• PROBLEM DETAILS: The lines to repeat are those below from the one containing "Mai 2020 (2)" down to the one containing "Tankstellenbau Informationen Details", both included; reproduce them exactly and nothing else.

**** EXERCISE INPUTS

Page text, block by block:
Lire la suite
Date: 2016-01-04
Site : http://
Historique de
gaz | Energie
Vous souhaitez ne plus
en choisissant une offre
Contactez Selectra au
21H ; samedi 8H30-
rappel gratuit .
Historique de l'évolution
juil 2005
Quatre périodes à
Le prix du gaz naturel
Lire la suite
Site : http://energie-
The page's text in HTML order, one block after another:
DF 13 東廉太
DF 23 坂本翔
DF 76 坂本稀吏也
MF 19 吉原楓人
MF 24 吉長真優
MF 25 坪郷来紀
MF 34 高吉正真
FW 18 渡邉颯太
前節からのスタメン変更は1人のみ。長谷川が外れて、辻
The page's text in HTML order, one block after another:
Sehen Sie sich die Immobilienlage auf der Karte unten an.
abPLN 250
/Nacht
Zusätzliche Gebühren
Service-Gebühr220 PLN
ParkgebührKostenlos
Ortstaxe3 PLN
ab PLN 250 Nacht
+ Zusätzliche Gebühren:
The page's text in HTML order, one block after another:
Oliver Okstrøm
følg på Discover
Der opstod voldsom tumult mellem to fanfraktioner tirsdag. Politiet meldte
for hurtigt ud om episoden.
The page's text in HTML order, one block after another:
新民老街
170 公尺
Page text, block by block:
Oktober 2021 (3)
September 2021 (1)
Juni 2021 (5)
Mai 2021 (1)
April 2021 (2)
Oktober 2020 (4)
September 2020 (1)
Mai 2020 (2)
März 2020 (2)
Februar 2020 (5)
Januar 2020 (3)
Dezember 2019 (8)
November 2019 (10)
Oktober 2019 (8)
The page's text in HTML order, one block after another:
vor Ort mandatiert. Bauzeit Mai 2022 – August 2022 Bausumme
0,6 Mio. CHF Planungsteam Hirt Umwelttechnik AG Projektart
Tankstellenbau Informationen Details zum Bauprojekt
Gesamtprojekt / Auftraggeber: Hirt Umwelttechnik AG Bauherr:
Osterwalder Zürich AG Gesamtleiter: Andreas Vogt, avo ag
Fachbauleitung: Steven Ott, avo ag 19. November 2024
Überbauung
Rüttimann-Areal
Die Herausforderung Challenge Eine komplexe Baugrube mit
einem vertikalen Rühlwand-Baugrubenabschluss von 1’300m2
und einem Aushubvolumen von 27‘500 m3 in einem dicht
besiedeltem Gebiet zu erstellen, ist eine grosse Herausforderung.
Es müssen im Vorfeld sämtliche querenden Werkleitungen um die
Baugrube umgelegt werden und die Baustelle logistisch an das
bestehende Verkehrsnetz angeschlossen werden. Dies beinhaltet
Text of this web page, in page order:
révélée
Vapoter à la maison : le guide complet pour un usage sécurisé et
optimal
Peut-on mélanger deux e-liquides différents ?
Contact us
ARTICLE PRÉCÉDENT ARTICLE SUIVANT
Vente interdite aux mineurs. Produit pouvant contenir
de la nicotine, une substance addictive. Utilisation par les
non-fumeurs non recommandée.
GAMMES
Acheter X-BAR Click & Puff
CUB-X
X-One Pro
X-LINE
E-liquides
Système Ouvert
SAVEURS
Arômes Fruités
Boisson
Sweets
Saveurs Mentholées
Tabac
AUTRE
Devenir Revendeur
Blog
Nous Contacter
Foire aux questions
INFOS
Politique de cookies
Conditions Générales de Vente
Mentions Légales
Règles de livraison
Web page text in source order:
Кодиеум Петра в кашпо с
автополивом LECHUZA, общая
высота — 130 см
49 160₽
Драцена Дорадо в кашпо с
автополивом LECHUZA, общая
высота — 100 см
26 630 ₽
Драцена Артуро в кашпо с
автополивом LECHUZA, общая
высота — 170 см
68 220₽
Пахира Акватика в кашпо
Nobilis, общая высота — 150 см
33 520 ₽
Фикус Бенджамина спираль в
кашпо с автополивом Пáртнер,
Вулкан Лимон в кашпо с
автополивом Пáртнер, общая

********

• ANSWER SPACE:
Mai 2020 (2)
März 2020 (2)
Februar 2020 (5)
Januar 2020 (3)
Dezember 2019 (8)
November 2019 (10)
Oktober 2019 (8)
The page's text in HTML order, one block after another:
vor Ort mandatiert. Bauzeit Mai 2022 – August 2022 Bausumme
0,6 Mio. CHF Planungsteam Hirt Umwelttechnik AG Projektart
Tankstellenbau Informationen Details zum Bauprojekt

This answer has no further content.